Sujets variés en fonction d'événements parfois inattendus. Mon blog est apolitique et non confessionnel
Une fois de plus, ce dimanche après-midi avait débuté sous le signe de la convivialité, avec des membres de notre famille que nous affectionnons beaucoup.
Nos cousin et cousines étaient venus pour le goûter. Ce dernier terminé, j’avais obtenu (non sans mal, et avec la promesse de me tenir tranquille) l’autorisation exceptionnelle d’aller m’amuser, dans la rue, avec mes petites cousines. Il est vrai que notre studio exigu, avait du mal à contenir 9 personnes dont 4 enfants et surtout moi, intenable dans un rayon d’action trop restreint. Gigi, étant une jeune femme, faisait partie des adultes et était restée avec eux. Domino, alors bébé, se faisait pouponner par maman.
Josi, était entrée dans le domaine de l’adolescence. A ce titre, on lui avait confié la responsabilité de sa soeur et de sa turbulente petite cousine.

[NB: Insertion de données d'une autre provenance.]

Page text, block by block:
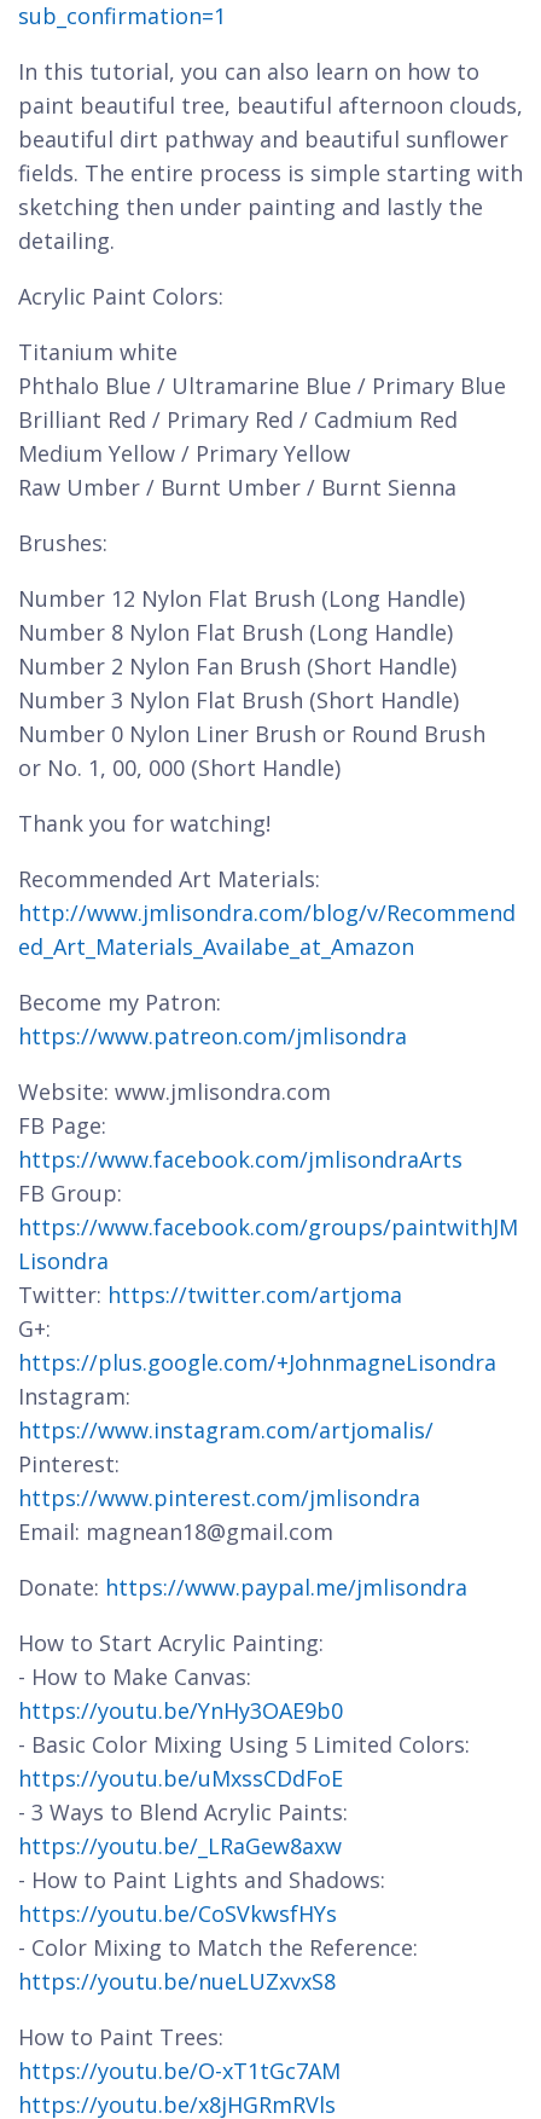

Il faisait très beau ce jour là. La façade de l’immeuble donnant sur la rue Leriche (celui où nous habitions donnait sur la cour), était en ravalement; les échafaudages étaient encore en place, ainsi qu’un grand tas de sable occultant la fenêtre de l’appartement du rez-de-chaussée. Echappant à la surveillance de ma grande cousine, sans qu’elle n’ait eu le temps de réagir, je grimpai à l’échafaudage jusqu’au 1er étage. Je ne sais plus par quel hasard je me suis retrouvée un étage plus bas - peut-être avais-je glissé, ou avais-je eu un vertige - toujours est-il que je trônais sur le tas de sable, au grand désarroi de Josi, se culpabilisant d’avoir failli à la tâche qui lui avait été confiée, et à l’ahurissement de ma petite cousine Mimi. Pas du tout fière de moi, j’implorai ma cousine responsable de ma personne, de se taire puisque, de toute manière, je sentais que je n’avais rien de cassé, et que tout allait pour le mieux ! (ce qui était faux car j’avais les membres endoloris). Tout en grimaçant, tant bien que mal, je suivis mes petites parentes pour revenir au studio. Arrivées là, bien sagement Josi et Mimi s’installèrent près de leur soeur aînée et moi, derrière mes parents, assise sur l’extrême bord du divan - car j’avais vraiment mal aux fesses! - et les mains croisées sur mes genoux (pour qu’on ne puisse pas voir qu’ils s’étaient couronnés dans ma chute!). Au bout d’un moment, notre mère, intriguée par mon étrange silence me dit “Tu es malade Tatou ? on ne t’entend pas toi d’habitude si bavarde !”, jetant un rapide coup d’oeil à mes cousines - qui ostensiblement fixaient la pointe de leurs souliers - je compris qu’elles n’allaient pas “cafter” - je rétorquai donc “Non, maman, je suis simplement un peu fatiguée et je n’ai pas envie de parler”. Le soir, je dînai très peu, prétextant toujours la fatigue, en fait, j’avais plein de courbatures !. L’instant crucial arriva ; maman m’aidait toujours à me déshabiller. Je refusai catégoriquement, estimant que j’étais maintenant assez grande pour agir seule, mais.. je ne pouvais hélas me soustraire à la vue de mes parents puisque nous n’avions qu’une pièce nous servant de chambre et de salle à manger. C’est avec stupeur que ceux-ci constatèrent le nombre impressionnant de bleus maculant mon petit corps. Réaction immédiate de papa : une bonne taloche pour m’apprendre à obéir.